North Carolina Governor Announces Plans To Raise Teacher Pay, But Not Everyone Is Pleased

North Carolina Governor Pat McCrory (R) on Monday announced plans to boost teacher pay, but not all teachers are celebrating.

After months of teacher protests over various cuts to public education –- including a teacher pay freeze -- McCrory and other state legislative leaders said they will introduce a strategy for raising the minimum teacher salary. The proposed plan would raise the minimum salary for teachers with up to 10 years of experience, from $30,800 to $33,000 during the 2014 – 2015 school year and from $33,000 to $35,000 during 2015 – 2016, according to a press release from the governor’s office.

The plan also extends supplemental pay bumps for teachers who began working on a master’s degree by July 1, 2013, but not after that date. A budget that was passed in July 2013 controversially ended this previously automatic pay raise.

Some education advocates contend that McCrory’s plan's does not go far enough. They note that the plan, should it pass the legislature, will impact teachers at the start of their career, but they point out that it does not outline pay bumps for veteran teachers. In sum, they fear that the plan would not impact a majority of teachers in the state.

Furthermore, the plan would leave North Carolina teachers' starting salary below the national average. According to the National Education Association, the 2012 – 2013 national average for starting teacher salaries was $36,141. During that year, North Carolina paid starting teachers a mere $30,778.

McCrory noted in his release that he may announce more pay increase proposals for teachers as the "revenue outlook becomes clearer and available.”

At a news conference Monday, McCrory said teachers have not received pay raises in recent years due to budgetary issues, according to local outlet WRAL-TV.

"It's about time we start showing respect for our teachers," he said, per WRAL. "For the past six years or so, North Carolina has not made the needed investments in its teachers."

Following the announcement, the North Carolina House Democratic Caucus started a petition demanding a pay raise for all teachers.

This Republican plan only offers a pay raise to a select few teachers at a time when ALL teachers in North Carolina deserve a raise.

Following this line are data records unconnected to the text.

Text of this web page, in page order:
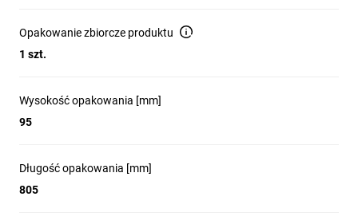
Opakowanie zbiorcze produktu
1 szt.
Wysokość opakowania [mm]
95
Długość opakowania [mm]
805
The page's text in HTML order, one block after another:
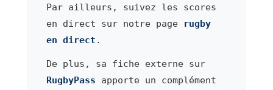
Par ailleurs, suivez les scores
en direct sur notre page
rugby
en direct .
De plus, sa fiche externe sur
RugbyPass apporte un complément
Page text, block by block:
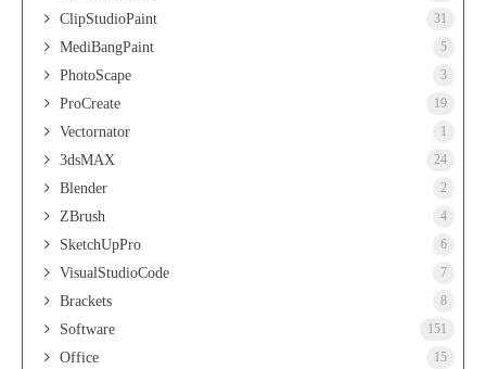
ClipStudioPaint 31
MediBangPaint 5
PhotoScape 3
ProCreate 19
Vectornator 1
3dsMAX 24
Blender 2
ZBrush 4
SketchUpPro 6
VisualStudioCode 7
Brackets 8
Software 151
Office 15
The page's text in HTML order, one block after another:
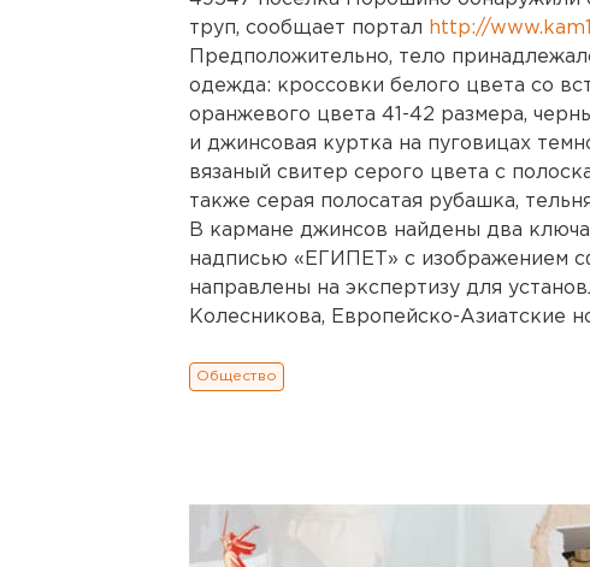
труп, сообщает портал http://
Предположительно, тело
одежда: кроссовки белого цвета со
оранжевого цвета 41-42 размера,
и джинсовая куртка на пуговицах
вязаный свитер серого цвета с
также серая полосатая рубашка,
В кармане джинсов найдены два
надписью «ЕГИПЕТ» с изображением
направлены на экспертизу для
Колесникова, Европейско-Азиатские
Общество
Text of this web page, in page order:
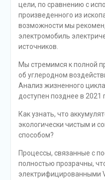
цели, по сравнению с
произведенного из
возможности мы
электромобиль
источников.
Мы стремимся к полной
об углеродном
Анализ жизненного
доступен позднее в 2021
Как узнать, что
экологически чистым и
способом?
Процессы, связанные с
полностью прозрачны,
электрифицированными
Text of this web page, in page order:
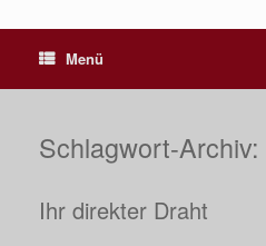
Menü
Schlagwort-Archiv:
Ihr direkter Draht
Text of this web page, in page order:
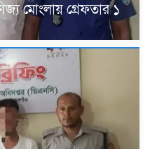
মোংলায় গ্রেফতার ১
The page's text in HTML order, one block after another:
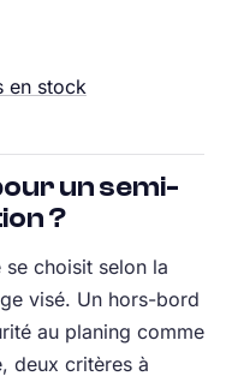
en stock
un semi-
?
se choisit selon la
visé. Un hors-bord
au planing comme
deux critères à
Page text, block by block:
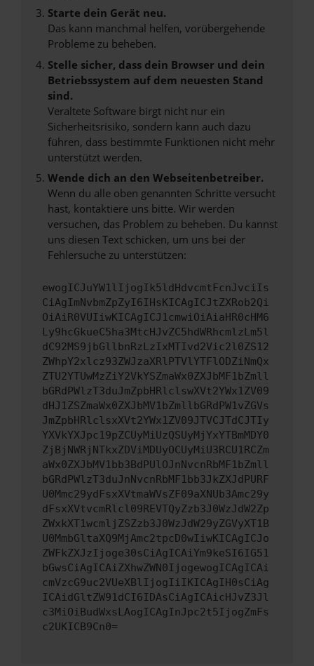
Starte dein Gerät neu.
Das kann manchmal helfen, vorübergehende
Probleme zu beheben.
Stelle sicher, dass dein Browser und dein
Betriebssystem auf dem neuesten Stand
sind.
Veraltete Software birgt nicht nur ein
Sicherheitsrisiko, sondern kann auch dazu
führen, dass bestimmte Funktionen nicht mehr
unterstützt werden.
Wende dich an den Webseitenbetreiber.
Wenn du alle oben genannten Schritte versucht
hast, kontaktiere uns bitte. Wir werden
versuchen, das Problem zu beheben. Du kannst
uns diesen Text schicken, um uns bei der
Fehlersuche zu unterstützen:
ewogICJuYW1lIjogIk5ldHdvcmtFcnJvciIs
CiAgImNvbmZpZyI6IHsKICAgICJtZXRob2Qi
OiAiR0VUIiwKICAgICJ1cmwiOiAiaHR0cHM6
Ly9hcGkueC5ha3MtcHJvZC5hdWRhcmlzLm5l
dC92MS9jbGllbnRzLzIxMTIvd2Vic2l0ZS12
ZWhpY2xlcz93ZWJzaXRlPTVlYTFlODZiNmQx
ZTU2YTUwMzZiY2VkYSZmaWx0ZXJbMF1bZmll
bGRdPWlzT3duJmZpbHRlclswXVt2YWx1ZV09
dHJ1ZSZmaWx0ZXJbMV1bZmllbGRdPW1vZGVs
JmZpbHRlclsxXVt2YWx1ZV09JTVCJTdCJTIy
YXVkYXJpc19pZCUyMiUzQSUyMjYxYTBmMDY0
ZjBjNWRjNTkxZDViMDUyOCUyMiU3RCU1RCZm
aWx0ZXJbMV1bb3BdPUlOJnNvcnRbMF1bZmll
bGRdPWlzT3duJnNvcnRbMF1bb3JkZXJdPURF
U0Mmc29ydFsxXVtmaWVsZF09aXNUb3Amc29y
dFsxXVtvcmRlcl09REVTQyZzb3J0WzJdW2Zp
ZWxkXT1wcmljZSZzb3J0WzJdW29yZGVyXT1B
U0MmbGltaXQ9MjAmc2tpcD0wIiwKICAgICJo
ZWFkZXJzIjoge30sCiAgICAiYm9keSI6IG51
bGwsCiAgICAiZXhwZWN0IjogewogICAgICAi
cmVzcG9uc2VUeXBlIjogIiIKICAgIH0sCiAg
ICAidGltZW91dCI6IDAsCiAgICAicHJvZ3Jl
c3MiOiBudWxsLAogICAgInJpc2t5IjogZmFs
c2UKICB9Cn0=
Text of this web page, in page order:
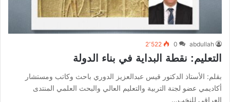
abdullah
0 2٬522
التعليم: نقطة البداية في بناء الدولة
بقلم: الأستاذ الدكتور قيس عبدالعزيز الدوري باحث وكاتب ومستشار
أكاديمي عضو لجنة التربية والتعليم العالي والبحث العلمي المنتدى
العراقي للنخب…
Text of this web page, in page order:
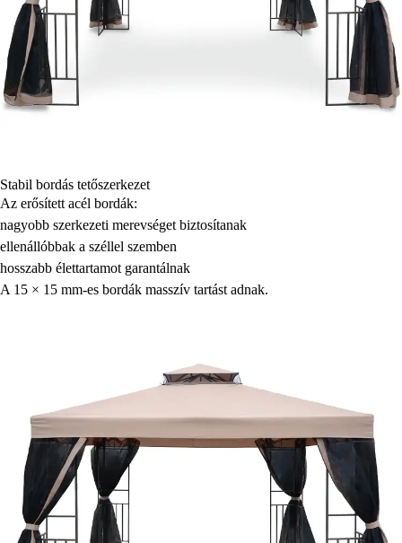
Stabil bordás tetőszerkezet
Az erősített acél bordák:
nagyobb szerkezeti merevséget biztosítanak
ellenállóbbak a széllel szemben
hosszabb élettartamot garantálnak
A 15 × 15 mm-es bordák masszív tartást adnak.
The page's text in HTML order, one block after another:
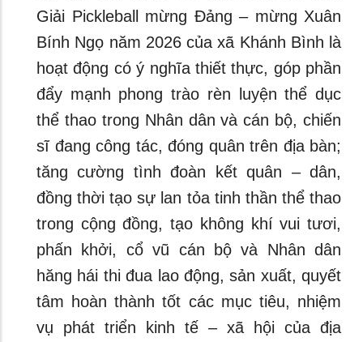
Giải Pickleball mừng Đảng – mừng Xuân
Bính Ngọ năm 2026 của xã Khánh Bình là
hoạt động có ý nghĩa thiết thực, góp phần
đẩy mạnh phong trào rèn luyện thể dục
thể thao trong Nhân dân và cán bộ, chiến
sĩ đang công tác, đóng quân trên địa bàn;
tăng cường tình đoàn kết quân – dân,
đồng thời tạo sự lan tỏa tinh thần thể thao
trong cộng đồng, tạo không khí vui tươi,
phấn khởi, cổ vũ cán bộ và Nhân dân
hăng hái thi đua lao động, sản xuất, quyết
tâm hoàn thành tốt các mục tiêu, nhiệm
vụ phát triển kinh tế – xã hội của địa
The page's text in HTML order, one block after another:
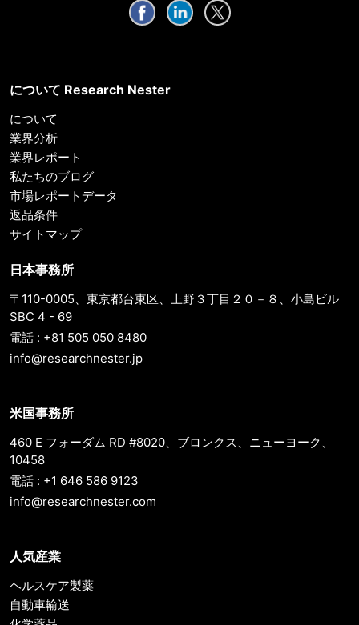
について Research Nester
について
業界分析
業界レポート
私たちのブログ
市場レポートデータ
返品条件
サイトマップ
日本事務所
〒110-0005、東京都台東区、上野３丁目２０－８、小島ビル
SBC 4 - 69
電話 : +81 505 050 8480
info@researchnester.jp
米国事務所
460 E フォーダム RD #8020、ブロンクス、ニューヨーク、
10458
電話 : +1 646 586 9123
info@researchnester.com
人気産業
ヘルスケア製薬
自動車輸送
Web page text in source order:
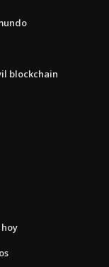
blockchain
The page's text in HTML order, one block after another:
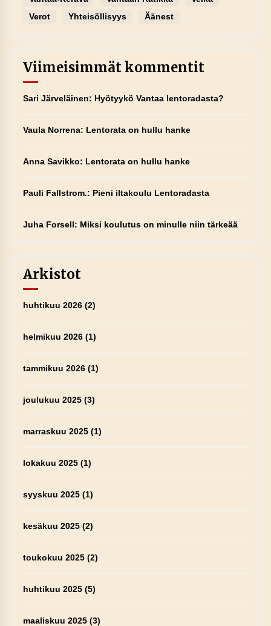
Verot
Yhteisöllisyys Äänest
Viimeisimmät kommentit
Sari Järveläinen: Hyötyykö Vantaa lentoradasta?
Vaula Norrena: Lentorata on hullu hanke
Anna Savikko: Lentorata on hullu hanke
Pauli Fallstrom.: Pieni iltakoulu Lentoradasta
Juha Forsell: Miksi koulutus on minulle niin tärkeää
Arkistot
huhtikuu 2026(2)
helmikuu 2026(1)
tammikuu 2026(1)
joulukuu 2025(3)
marraskuu 2025(1)
lokakuu 2025(1)
syyskuu 2025(1)
kesäkuu 2025(2)
toukokuu 2025(2)
huhtikuu 2025(5)
maaliskuu 2025(3)
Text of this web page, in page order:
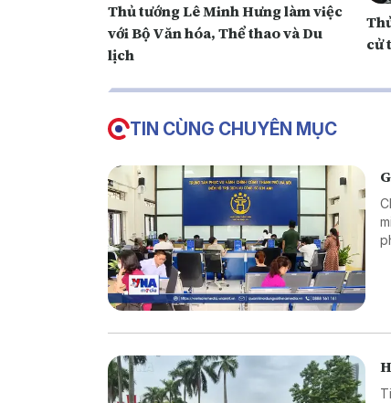
Thủ tướng Lê Minh Hưng làm việc
với Bộ Văn hóa, Thể thao và Du
lịch
cử
TIN CÙNG CHUYÊN MỤC

The plan DOES NOT raise teacher pay to the national average, DOES NOT make teacher pay in NC competitive with other states -– like Virginia –- that are luring teachers away and DOES NOT offer a plan that will prepare our students for the modern workforce,” reads the petition.

The North Carolina Association of Educators also had a vitriolic response to the plan.

While this pay plan rewards newer teachers, it is disrespectful to veteran teachers, sends a clear message that students don’t deserve teachers who are experienced and committed to the teaching profession, and institutionalizes teacher turnover,” said the statement.

Since last year, when the state legislature passed a budget that ended a series of benefits for teachers, some worried that there would be an exodus of teachers away from the state or out of the profession.

Indeed, a January survey of teachers found that 96 percent of respondents said "public education in North Carolina is headed in the wrong direction,” while 74 percent signaled “they were less likely to continue working as a teacher/administrator in NC,” as a result of recent legislation.